Zweifel an Milliardenklage gegen Porsche

Die gescheiterte VW-Übernahme bereitet Porsche noch immer Ärger: Hedgefonds fühlen sich hintergangen und fordern Entschädigung. Eine Stuttgarter Richterin machte ihnen jedoch wenig Hoffnung.

Die Vorsitzende Richterin am Landgericht Stuttgart meldete am ersten Verhandlungstag des mit Spannung erwarteten Prozesses deutliche Zweifel an den Argumenten der Kläger an: "Wir sehen erhebliche Prozessrisiken für die Kläger", sagte Richterin Carola Wittig. Es gebe in der Klage diverse Problemfelder - so etwa, der Porsche-Holding den Vorsatz einer Schädigung nachzuweisen. "Das ist ein ganzer Parcours an Hindernissen, den es zu springen gilt."
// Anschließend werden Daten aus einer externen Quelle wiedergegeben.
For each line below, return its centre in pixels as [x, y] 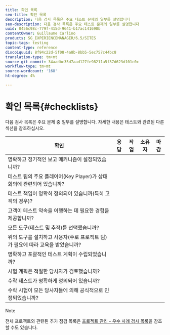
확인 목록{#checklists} [52, 107]
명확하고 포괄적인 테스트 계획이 [42, 254]
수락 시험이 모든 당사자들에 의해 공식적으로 [56, 290]
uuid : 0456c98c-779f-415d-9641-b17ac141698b [53, 29]
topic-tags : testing [27, 43]
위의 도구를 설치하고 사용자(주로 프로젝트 [54, 237]
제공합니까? [21, 218]
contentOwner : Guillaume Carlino [40, 33]
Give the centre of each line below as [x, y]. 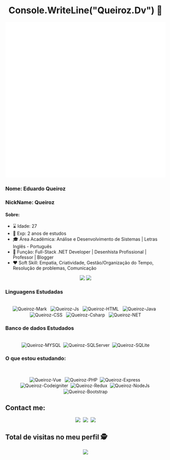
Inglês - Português [32, 247]
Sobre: [12, 214]
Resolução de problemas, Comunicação [54, 268]
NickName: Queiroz [30, 202]
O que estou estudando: [36, 358]
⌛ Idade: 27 [25, 226]
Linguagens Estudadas [34, 292]
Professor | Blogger [33, 257]
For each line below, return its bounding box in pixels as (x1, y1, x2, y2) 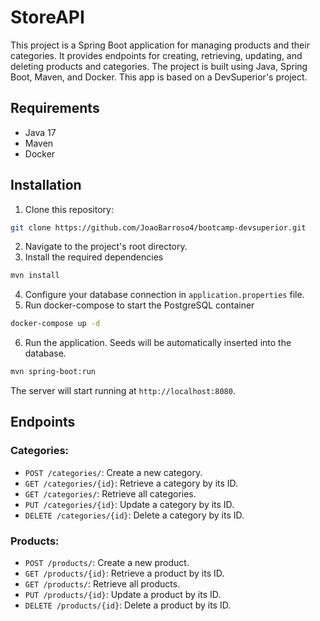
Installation (10, 177, 82, 194)
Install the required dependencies (24, 251, 164, 263)
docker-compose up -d (10, 319, 101, 329)
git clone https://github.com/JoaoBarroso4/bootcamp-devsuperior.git (10, 222, 307, 233)
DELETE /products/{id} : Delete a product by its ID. (24, 599, 232, 611)
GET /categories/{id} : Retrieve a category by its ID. (24, 477, 239, 489)
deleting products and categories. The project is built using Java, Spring (10, 60, 308, 72)
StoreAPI (10, 6, 85, 29)
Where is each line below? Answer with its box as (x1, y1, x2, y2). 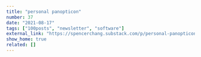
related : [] (6, 42, 36, 48)
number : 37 (6, 14, 33, 20)
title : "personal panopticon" (6, 8, 82, 15)
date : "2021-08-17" (6, 20, 55, 26)
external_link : (6, 31, 44, 37)
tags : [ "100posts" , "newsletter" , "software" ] (6, 25, 124, 31)
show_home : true (6, 36, 47, 42)
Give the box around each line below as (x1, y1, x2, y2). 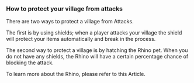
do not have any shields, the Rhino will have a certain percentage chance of (6, 53, 189, 60)
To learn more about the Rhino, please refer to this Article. (6, 71, 146, 78)
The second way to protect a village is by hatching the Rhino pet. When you (6, 47, 188, 54)
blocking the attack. (6, 59, 54, 66)
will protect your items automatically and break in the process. (6, 36, 156, 43)
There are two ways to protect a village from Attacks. (6, 18, 134, 25)
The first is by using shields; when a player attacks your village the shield (6, 29, 182, 36)
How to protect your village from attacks (6, 5, 123, 13)

Die rund zwei Dutzend amerikanischen Hedgefonds, darunter Branchengrößen wie Glenhill Capital und Viking, fordern von der Porsche-Holding 1,36 Milliarden Euro Schadensersatz. Porsche soll sie getäuscht haben, weil der Sportwagenbauer im Frühjahr 2008 die Übernahme des viel größeren Wolfsburger Konzerns plante, dies in Presseerklärungen aber bis Ende Oktober abstritt.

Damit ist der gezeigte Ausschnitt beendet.